Wherever a line in the records contains the word "value", return that line.
Segment Start: Source records
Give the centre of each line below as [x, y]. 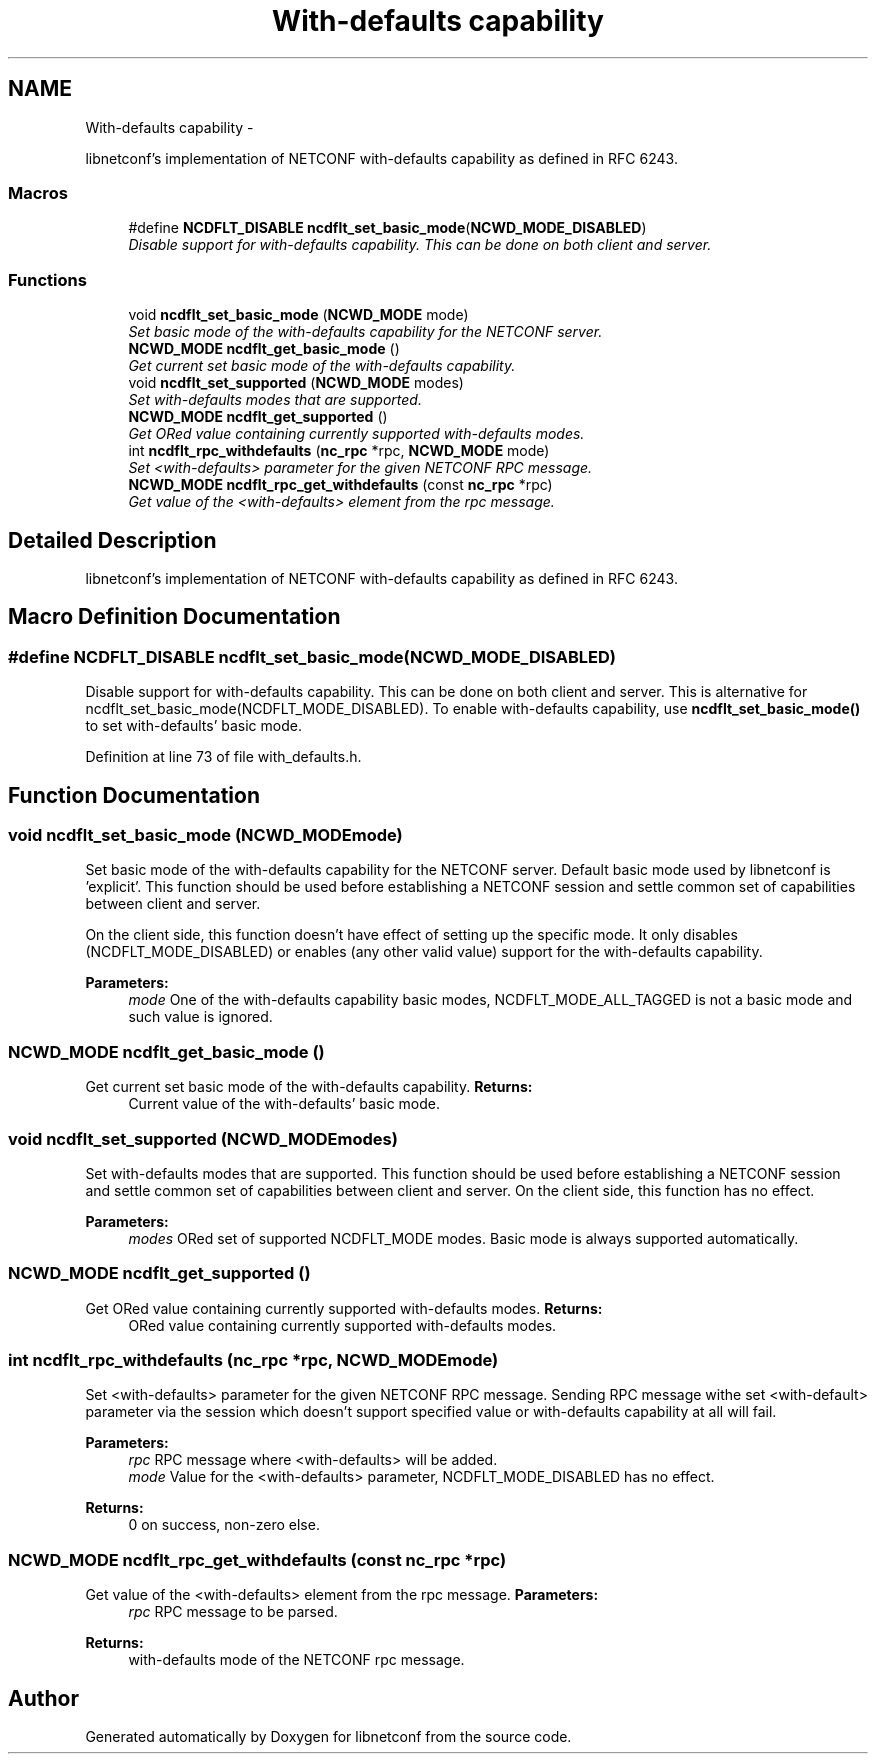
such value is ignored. [200, 1017]
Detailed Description [112, 540]
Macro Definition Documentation [174, 617]
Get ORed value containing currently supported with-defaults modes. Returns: [344, 1308]
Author [43, 1698]
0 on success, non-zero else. [224, 1525]
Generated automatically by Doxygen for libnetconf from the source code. [328, 1736]
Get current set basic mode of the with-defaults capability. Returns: [309, 1087]
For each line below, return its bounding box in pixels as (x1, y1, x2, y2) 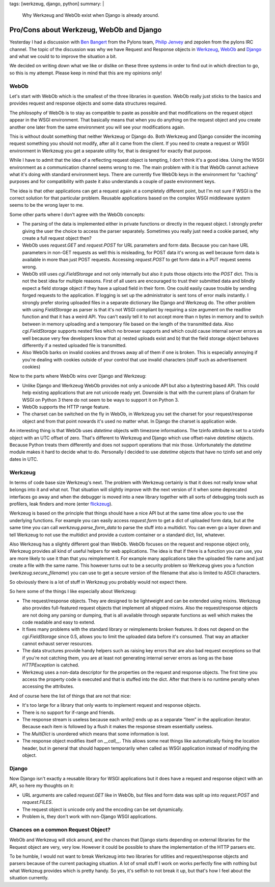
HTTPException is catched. (22, 662, 79, 668)
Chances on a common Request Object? (9, 826, 111, 833)
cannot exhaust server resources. (22, 640, 93, 647)
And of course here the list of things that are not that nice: (9, 693, 131, 699)
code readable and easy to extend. (22, 619, 95, 625)
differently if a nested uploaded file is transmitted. (22, 342, 127, 348)
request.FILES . (22, 799, 53, 805)
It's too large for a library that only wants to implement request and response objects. (22, 702, 201, 708)
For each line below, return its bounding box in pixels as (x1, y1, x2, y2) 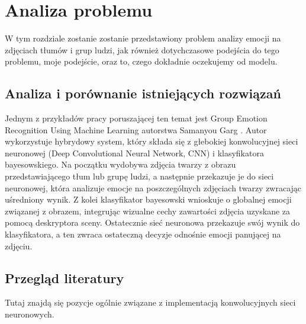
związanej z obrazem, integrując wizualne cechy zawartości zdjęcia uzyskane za (5, 204, 291, 217)
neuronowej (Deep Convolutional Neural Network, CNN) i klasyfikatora (5, 146, 264, 159)
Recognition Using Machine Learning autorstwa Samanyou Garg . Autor (5, 123, 267, 136)
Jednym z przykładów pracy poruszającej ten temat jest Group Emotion (5, 112, 268, 124)
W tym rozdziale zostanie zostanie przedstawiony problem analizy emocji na (5, 32, 281, 44)
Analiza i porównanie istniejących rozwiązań (5, 84, 281, 102)
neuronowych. (5, 308, 54, 320)
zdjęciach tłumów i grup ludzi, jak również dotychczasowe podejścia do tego (5, 43, 279, 56)
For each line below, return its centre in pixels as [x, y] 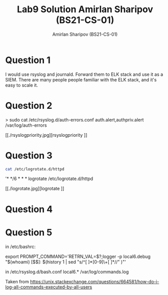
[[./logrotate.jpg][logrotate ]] [35, 189]
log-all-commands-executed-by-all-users [49, 287]
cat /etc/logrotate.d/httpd [35, 169]
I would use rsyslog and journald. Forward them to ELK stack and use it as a [84, 74]
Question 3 [29, 155]
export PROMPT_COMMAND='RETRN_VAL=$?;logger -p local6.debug [78, 256]
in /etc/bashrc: [20, 246]
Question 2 [29, 106]
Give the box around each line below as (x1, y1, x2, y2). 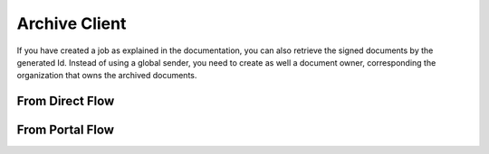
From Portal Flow (16, 122, 115, 138)
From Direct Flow (16, 94, 115, 109)
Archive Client (16, 14, 127, 33)
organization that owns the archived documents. (16, 70, 197, 81)
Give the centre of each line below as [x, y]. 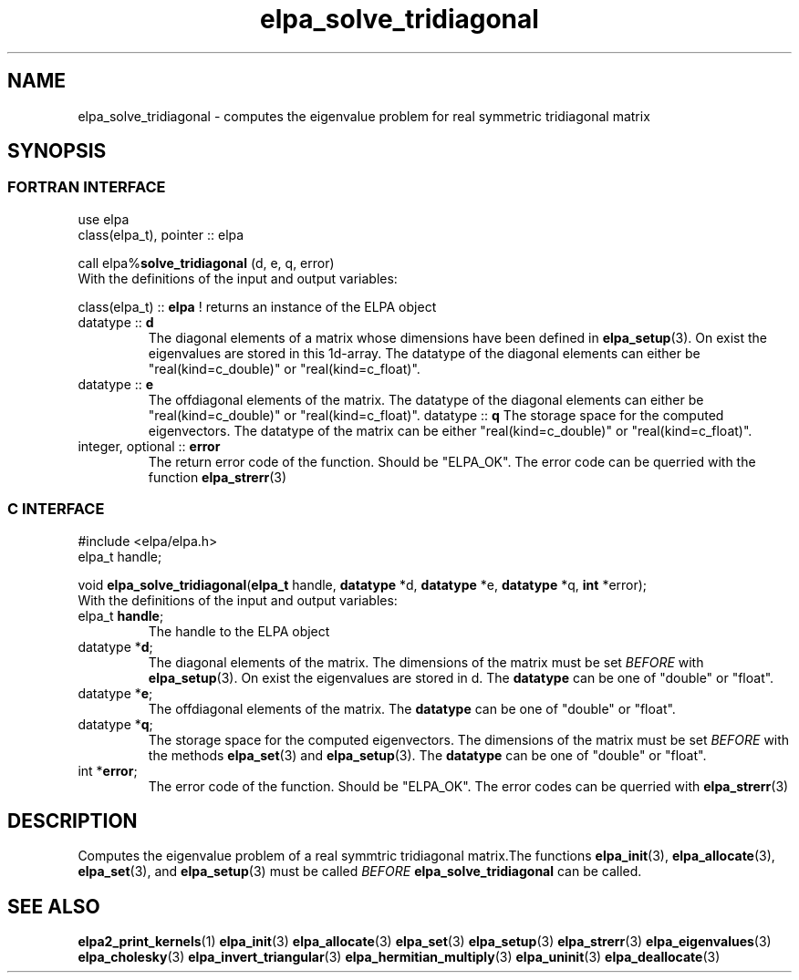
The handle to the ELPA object [239, 631]
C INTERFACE [56, 509]
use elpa [104, 219]
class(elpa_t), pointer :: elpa [161, 234]
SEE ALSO [54, 906]
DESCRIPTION [73, 820]
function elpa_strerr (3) [218, 477]
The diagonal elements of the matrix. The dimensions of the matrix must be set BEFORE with [426, 662]
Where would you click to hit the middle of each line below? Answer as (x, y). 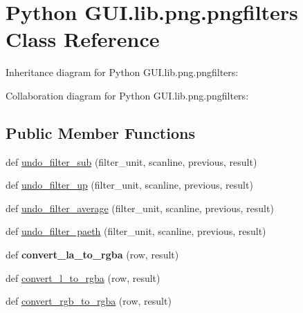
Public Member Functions (100, 132)
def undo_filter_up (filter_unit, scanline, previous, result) (129, 185)
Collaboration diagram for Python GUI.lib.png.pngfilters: (127, 95)
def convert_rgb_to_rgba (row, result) (89, 301)
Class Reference (83, 39)
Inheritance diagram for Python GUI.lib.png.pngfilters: (122, 72)
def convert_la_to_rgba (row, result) (92, 255)
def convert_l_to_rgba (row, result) (83, 277)
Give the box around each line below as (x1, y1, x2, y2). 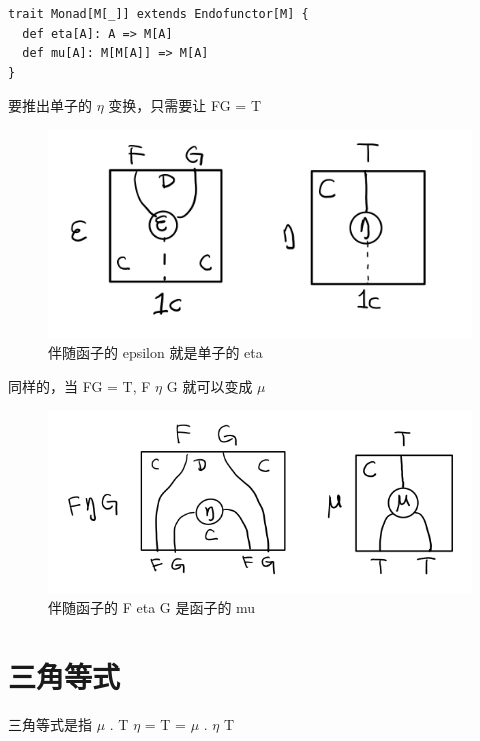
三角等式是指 (8, 713, 92, 734)
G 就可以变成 (166, 376, 253, 396)
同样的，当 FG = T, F (8, 376, 151, 396)
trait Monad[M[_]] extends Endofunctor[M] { (8, 7, 309, 21)
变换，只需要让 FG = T (108, 95, 262, 116)
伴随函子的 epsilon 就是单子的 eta (48, 342, 263, 363)
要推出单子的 (8, 95, 92, 116)
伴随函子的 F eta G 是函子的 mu (48, 596, 256, 617)
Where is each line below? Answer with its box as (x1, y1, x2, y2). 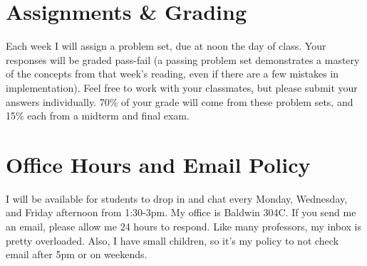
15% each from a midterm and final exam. (6, 108, 190, 123)
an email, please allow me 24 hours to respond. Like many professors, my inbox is (6, 219, 362, 233)
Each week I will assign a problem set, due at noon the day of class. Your (6, 38, 326, 53)
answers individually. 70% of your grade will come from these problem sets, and (6, 94, 353, 109)
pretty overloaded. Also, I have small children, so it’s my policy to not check (6, 233, 339, 248)
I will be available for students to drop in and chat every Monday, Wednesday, (6, 191, 348, 206)
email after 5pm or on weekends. (6, 247, 148, 262)
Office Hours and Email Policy (6, 149, 311, 179)
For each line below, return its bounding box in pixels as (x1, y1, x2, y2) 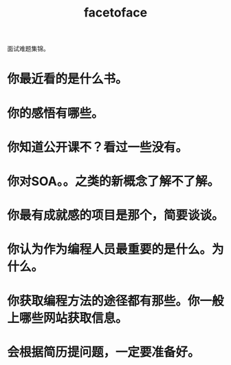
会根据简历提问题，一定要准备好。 (7, 344, 201, 359)
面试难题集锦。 (7, 45, 49, 53)
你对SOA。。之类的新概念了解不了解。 (7, 174, 220, 189)
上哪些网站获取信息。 (7, 310, 129, 326)
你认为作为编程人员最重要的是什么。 (7, 242, 212, 258)
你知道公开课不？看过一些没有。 (7, 139, 188, 155)
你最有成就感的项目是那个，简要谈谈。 (7, 208, 225, 223)
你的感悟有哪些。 (7, 105, 104, 121)
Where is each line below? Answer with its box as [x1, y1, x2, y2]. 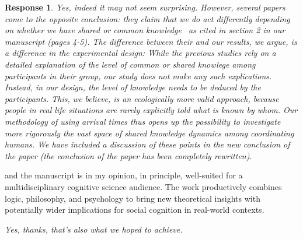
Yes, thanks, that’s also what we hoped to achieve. [5, 223, 183, 235]
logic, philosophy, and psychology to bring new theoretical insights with [5, 192, 260, 204]
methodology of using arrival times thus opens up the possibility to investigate [5, 115, 281, 127]
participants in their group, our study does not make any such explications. [5, 69, 272, 82]
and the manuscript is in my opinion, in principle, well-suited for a [5, 169, 243, 181]
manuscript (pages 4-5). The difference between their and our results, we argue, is [5, 35, 297, 47]
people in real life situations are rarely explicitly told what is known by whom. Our [5, 104, 298, 116]
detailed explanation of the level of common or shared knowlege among [5, 58, 256, 70]
Segment End: Source records
→ Output for this task:
such value is ignored. [200, 1017]
Get ORed value containing currently supported with-defaults modes. Returns: [344, 1308]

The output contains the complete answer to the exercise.